#### RECORDS TO USE:
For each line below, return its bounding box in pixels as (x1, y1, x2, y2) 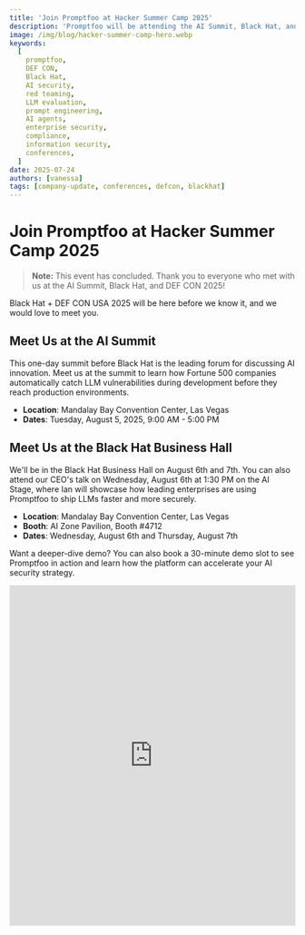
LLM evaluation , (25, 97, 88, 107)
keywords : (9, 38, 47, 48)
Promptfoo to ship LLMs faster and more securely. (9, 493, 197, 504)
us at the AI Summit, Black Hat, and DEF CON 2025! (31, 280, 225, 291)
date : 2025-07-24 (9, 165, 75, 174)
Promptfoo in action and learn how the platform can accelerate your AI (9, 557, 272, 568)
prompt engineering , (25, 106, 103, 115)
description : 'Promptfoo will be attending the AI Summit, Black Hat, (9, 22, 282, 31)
--
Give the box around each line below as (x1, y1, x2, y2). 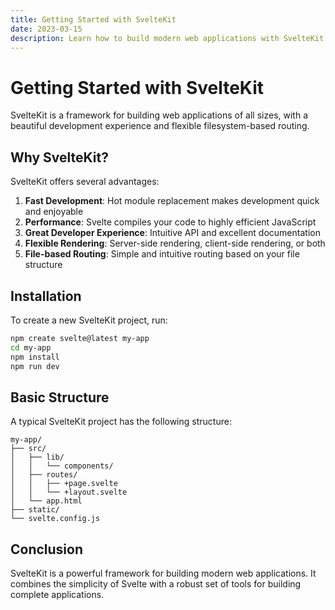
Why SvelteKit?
==
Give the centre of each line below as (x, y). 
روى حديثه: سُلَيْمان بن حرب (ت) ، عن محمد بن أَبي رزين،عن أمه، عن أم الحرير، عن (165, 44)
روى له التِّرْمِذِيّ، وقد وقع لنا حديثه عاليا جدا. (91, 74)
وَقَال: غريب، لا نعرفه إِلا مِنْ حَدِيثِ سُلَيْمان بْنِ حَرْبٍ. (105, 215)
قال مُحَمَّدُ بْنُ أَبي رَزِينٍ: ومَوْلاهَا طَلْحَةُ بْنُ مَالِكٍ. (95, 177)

#### DESCRIPTION OF THE TASK:
Copy every line in the data above that has the string "حديثه" in it.

#### YOUR SOLUTION:
روى حديثه: سُلَيْمان بن حرب (ت) ، عن محمد بن أَبي رزين،عن أمه، عن أم الحرير، عن (165, 44)
روى له التِّرْمِذِيّ، وقد وقع لنا حديثه عاليا جدا. (91, 74)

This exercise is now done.